What's that smell!!??

I think it's about to rain............

I guess I need to read up on the 2 cycle engine theory. I figured compression ratio would be set in stone, a result of the stroke length, piston dome height, and cylinder head/combustion chamber volume, and not something that could be altered. Intersting to see that the ratio can be manipulated at different rpm's. I was thinking w/ the piston at tdc, the exhaust port would be sealed off by the piston/rings, and compression would be consistent regardless of rpm. Apparently I don't know squat about 2 strokes. Now i'm beginning to think the expansion chamber has something more to do w/ this than just scavenging exhaust gases.

And no, no superchargers w/ 11:1 compression ratios. Just naturally aspirated engines. I never did bolt a roots type blower on anything.
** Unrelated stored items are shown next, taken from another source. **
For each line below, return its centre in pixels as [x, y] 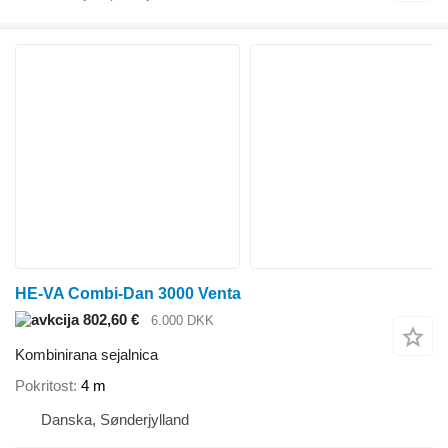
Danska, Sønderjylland [115, 420]
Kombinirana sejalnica [86, 354]
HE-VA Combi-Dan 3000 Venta [128, 294]
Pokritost [44, 386]
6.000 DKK [182, 321]
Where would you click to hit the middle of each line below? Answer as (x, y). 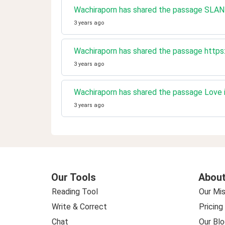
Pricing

Ahh, but there's nothing like a roots blower at that (or higher) compression! Generally reserved for Alky though

CC hit it on the head....It's all about 'effective/dynamic' compression in a 2T. A powervalve changes the effective/dynamic compression by altering the pressure of the compression wave. High effective compressions are good for low end power, but will not allow the engine to rev out...Like the 'old school' enduro 2-strokes. Low effective compression will allow the engine to rev out, but will make no low end power, and have a very abrupt power curve....Like the old school MX bikes. A powervalve mechanically alters the effective compression by changing the exhaust port dimentions on the fly. Static compression ratio still governs the fuel requirement, and has en effect on overall power. Altering the porting(especially the exhaust) in a 2T is sorta like a camshaft change in a 4-stroke. I'm certainely no expert, but that's about the gist of it.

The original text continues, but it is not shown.